◆ Assignment ◆
The records shown below are to be repeated exactly and completely.
*** Opening Extracted entries ***
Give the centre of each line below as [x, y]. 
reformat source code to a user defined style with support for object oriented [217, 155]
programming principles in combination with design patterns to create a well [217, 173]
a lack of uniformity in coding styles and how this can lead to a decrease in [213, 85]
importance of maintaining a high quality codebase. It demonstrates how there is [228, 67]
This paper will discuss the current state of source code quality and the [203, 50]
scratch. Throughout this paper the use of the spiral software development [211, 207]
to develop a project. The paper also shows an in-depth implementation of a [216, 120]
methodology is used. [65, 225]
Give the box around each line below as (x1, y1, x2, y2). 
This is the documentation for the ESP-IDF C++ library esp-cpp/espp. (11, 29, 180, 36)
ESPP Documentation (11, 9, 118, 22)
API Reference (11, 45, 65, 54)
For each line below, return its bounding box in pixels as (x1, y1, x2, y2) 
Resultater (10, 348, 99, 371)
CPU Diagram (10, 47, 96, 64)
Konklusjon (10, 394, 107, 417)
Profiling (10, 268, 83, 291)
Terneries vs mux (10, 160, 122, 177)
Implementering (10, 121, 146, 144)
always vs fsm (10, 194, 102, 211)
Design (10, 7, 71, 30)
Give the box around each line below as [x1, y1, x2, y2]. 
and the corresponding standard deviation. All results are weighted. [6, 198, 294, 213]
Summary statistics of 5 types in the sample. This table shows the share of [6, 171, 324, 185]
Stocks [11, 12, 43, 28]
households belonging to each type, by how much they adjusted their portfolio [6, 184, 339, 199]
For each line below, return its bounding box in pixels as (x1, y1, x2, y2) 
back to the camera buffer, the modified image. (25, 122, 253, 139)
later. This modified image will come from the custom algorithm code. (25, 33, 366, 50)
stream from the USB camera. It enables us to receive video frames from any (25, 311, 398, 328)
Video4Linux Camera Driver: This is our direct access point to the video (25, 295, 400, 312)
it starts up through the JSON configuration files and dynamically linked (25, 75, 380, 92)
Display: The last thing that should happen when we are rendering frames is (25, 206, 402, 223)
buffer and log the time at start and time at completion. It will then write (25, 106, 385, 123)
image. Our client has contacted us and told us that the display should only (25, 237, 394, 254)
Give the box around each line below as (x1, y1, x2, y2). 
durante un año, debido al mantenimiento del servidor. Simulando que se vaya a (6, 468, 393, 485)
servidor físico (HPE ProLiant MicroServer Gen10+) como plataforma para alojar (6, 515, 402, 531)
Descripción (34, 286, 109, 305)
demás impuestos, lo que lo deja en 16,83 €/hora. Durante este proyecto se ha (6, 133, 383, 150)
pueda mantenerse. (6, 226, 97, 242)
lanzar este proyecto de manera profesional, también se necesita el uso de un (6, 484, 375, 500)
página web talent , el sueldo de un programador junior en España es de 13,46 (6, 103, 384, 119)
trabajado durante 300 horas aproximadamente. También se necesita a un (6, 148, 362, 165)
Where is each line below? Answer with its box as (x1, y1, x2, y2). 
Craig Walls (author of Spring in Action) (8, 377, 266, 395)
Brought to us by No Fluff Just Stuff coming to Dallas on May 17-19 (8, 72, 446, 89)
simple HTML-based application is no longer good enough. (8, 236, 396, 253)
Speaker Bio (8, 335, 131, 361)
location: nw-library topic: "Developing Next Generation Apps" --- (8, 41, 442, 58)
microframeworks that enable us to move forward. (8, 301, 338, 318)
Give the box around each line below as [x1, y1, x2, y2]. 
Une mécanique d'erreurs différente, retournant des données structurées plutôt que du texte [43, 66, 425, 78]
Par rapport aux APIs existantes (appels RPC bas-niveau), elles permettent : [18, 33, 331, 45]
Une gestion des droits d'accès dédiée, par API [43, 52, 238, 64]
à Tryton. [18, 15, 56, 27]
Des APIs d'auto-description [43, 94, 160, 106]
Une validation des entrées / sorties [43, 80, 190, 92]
*** Closing Extracted entries ***
◆ Result of the exercise ◆
Give the centre of each line below as [x, y]. 
reformat source code to a user defined style with support for object oriented [217, 155]
programming principles in combination with design patterns to create a well [217, 173]
a lack of uniformity in coding styles and how this can lead to a decrease in [213, 85]
importance of maintaining a high quality codebase. It demonstrates how there is [228, 67]
This paper will discuss the current state of source code quality and the [203, 50]
scratch. Throughout this paper the use of the spiral software development [211, 207]
to develop a project. The paper also shows an in-depth implementation of a [216, 120]
methodology is used. [65, 225]
Give the box around each line below as (x1, y1, x2, y2). 
This is the documentation for the ESP-IDF C++ library esp-cpp/espp. (11, 29, 180, 36)
ESPP Documentation (11, 9, 118, 22)
API Reference (11, 45, 65, 54)
For each line below, return its bounding box in pixels as (x1, y1, x2, y2) 
Resultater (10, 348, 99, 371)
CPU Diagram (10, 47, 96, 64)
Konklusjon (10, 394, 107, 417)
Profiling (10, 268, 83, 291)
Terneries vs mux (10, 160, 122, 177)
Implementering (10, 121, 146, 144)
always vs fsm (10, 194, 102, 211)
Design (10, 7, 71, 30)
Give the box around each line below as [x1, y1, x2, y2]. 
and the corresponding standard deviation. All results are weighted. [6, 198, 294, 213]
Summary statistics of 5 types in the sample. This table shows the share of [6, 171, 324, 185]
Stocks [11, 12, 43, 28]
households belonging to each type, by how much they adjusted their portfolio [6, 184, 339, 199]
For each line below, return its bounding box in pixels as (x1, y1, x2, y2) 
back to the camera buffer, the modified image. (25, 122, 253, 139)
later. This modified image will come from the custom algorithm code. (25, 33, 366, 50)
stream from the USB camera. It enables us to receive video frames from any (25, 311, 398, 328)
Video4Linux Camera Driver: This is our direct access point to the video (25, 295, 400, 312)
it starts up through the JSON configuration files and dynamically linked (25, 75, 380, 92)
Display: The last thing that should happen when we are rendering frames is (25, 206, 402, 223)
buffer and log the time at start and time at completion. It will then write (25, 106, 385, 123)
image. Our client has contacted us and told us that the display should only (25, 237, 394, 254)
Give the box around each line below as (x1, y1, x2, y2). 
durante un año, debido al mantenimiento del servidor. Simulando que se vaya a (6, 468, 393, 485)
servidor físico (HPE ProLiant MicroServer Gen10+) como plataforma para alojar (6, 515, 402, 531)
Descripción (34, 286, 109, 305)
demás impuestos, lo que lo deja en 16,83 €/hora. Durante este proyecto se ha (6, 133, 383, 150)
pueda mantenerse. (6, 226, 97, 242)
lanzar este proyecto de manera profesional, también se necesita el uso de un (6, 484, 375, 500)
página web talent , el sueldo de un programador junior en España es de 13,46 (6, 103, 384, 119)
trabajado durante 300 horas aproximadamente. También se necesita a un (6, 148, 362, 165)
Where is each line below? Answer with its box as (x1, y1, x2, y2). 
Craig Walls (author of Spring in Action) (8, 377, 266, 395)
Brought to us by No Fluff Just Stuff coming to Dallas on May 17-19 (8, 72, 446, 89)
simple HTML-based application is no longer good enough. (8, 236, 396, 253)
Speaker Bio (8, 335, 131, 361)
location: nw-library topic: "Developing Next Generation Apps" --- (8, 41, 442, 58)
microframeworks that enable us to move forward. (8, 301, 338, 318)
Give the box around each line below as [x1, y1, x2, y2]. 
Une mécanique d'erreurs différente, retournant des données structurées plutôt que du texte [43, 66, 425, 78]
Par rapport aux APIs existantes (appels RPC bas-niveau), elles permettent : [18, 33, 331, 45]
Une gestion des droits d'accès dédiée, par API [43, 52, 238, 64]
à Tryton. [18, 15, 56, 27]
Des APIs d'auto-description [43, 94, 160, 106]
Une validation des entrées / sorties [43, 80, 190, 92]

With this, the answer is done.